I don't mean to suggest doing that.  I mean that TLB Lo0 and TLB Lo1
point to successive physical pages coming from a single PTE.  So you
have 8K pages in the VM system which are automatically translated into
two 4K pages in a single TLB entry.  Otherwise, when you have
superpages, and you have a 256MB region followed by a 4K page, the
superpage TLB entry is going to have a valid Lo0 and an invalid Lo1
and then you have to have a separate 4K-page TLB entry for the VA of
the 4K page.

So at least for superpages, you have to always not share the TLB entry
(and just have TLB Lo0 and Lo1 point to successive physical
superpages; if the VM system were aware of this page-splitting, you
could use a 512MB superpage with two non-contiguous 256MB regions, but
I don't think anyone wants to try to make that work.)  You can still
share TLB entries for 4K pages, but at that point I'd rather not,
y'know?

Also, which superpage sizes do we support?  For quick lookups,
remembering that we have software page tables, we'd probably only want
to support those that align with the levels of our page tables, yes?
So that you just check the low bits of the address when walking the
page tables and you can quickly tell that you've hit a superpage and
don't actually need to load the next level.  That sucks, because MIPS
supports much better granularity, but otherwise TLB refills are a
nightmare.  If we need to double the size of the kernel stack or the
PCPU or some other wired region, we can use a smaller superpage, but
do we have a good way to handle things in the page table?
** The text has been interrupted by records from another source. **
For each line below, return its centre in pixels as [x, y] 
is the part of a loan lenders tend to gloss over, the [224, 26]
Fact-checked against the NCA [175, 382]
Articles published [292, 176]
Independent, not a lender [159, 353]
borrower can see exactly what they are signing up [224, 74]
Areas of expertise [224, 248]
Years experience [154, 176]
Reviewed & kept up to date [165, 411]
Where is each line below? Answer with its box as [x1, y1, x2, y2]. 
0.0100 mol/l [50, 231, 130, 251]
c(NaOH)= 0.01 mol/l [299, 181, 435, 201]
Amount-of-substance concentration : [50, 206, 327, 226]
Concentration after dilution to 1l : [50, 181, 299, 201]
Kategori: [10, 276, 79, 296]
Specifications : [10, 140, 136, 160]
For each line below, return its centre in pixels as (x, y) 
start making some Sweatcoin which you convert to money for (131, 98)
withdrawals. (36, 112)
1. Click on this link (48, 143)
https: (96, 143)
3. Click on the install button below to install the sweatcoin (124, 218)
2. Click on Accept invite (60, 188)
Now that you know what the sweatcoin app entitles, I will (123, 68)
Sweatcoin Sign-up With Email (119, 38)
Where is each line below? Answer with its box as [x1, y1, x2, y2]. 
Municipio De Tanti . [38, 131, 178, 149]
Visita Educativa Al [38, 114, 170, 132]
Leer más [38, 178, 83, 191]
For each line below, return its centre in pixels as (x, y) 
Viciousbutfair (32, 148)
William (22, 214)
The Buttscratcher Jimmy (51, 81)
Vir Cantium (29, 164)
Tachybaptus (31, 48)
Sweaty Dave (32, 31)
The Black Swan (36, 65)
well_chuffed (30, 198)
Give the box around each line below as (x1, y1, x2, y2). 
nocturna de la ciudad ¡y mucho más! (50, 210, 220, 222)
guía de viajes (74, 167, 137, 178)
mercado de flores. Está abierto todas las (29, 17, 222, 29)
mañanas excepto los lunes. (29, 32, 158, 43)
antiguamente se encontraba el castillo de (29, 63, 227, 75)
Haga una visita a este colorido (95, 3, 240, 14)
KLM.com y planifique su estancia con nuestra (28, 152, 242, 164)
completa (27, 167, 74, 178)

With 64-bit PTEs we have a lot more software-usable bits, so we can
just copy the PTE into all the PTE slots covered by the superpage
mapping, and that opens up most of our superpage sizes, but at the
cost of bigger page tables.  If you do it that way, it's easy to
design and easy to implement, modulo the need to ensure that your
superpages are actually twice the size of half the TLB entry :)

> I haven't thought about this in ages.  I believe that it is complex to design, but relatively simple to implement.  I did some preliminary looking into this a couple of years ago, but never made it out of the early explorer stage for want of time.

Implementing superpages is easy.  Not sharing TLB entries is easy.
Flipping the switch is not.  When I last did this with FreeBSD as-is,
extant binaries simply broke, since our image activator couldn't
handle semipage-aligned executables.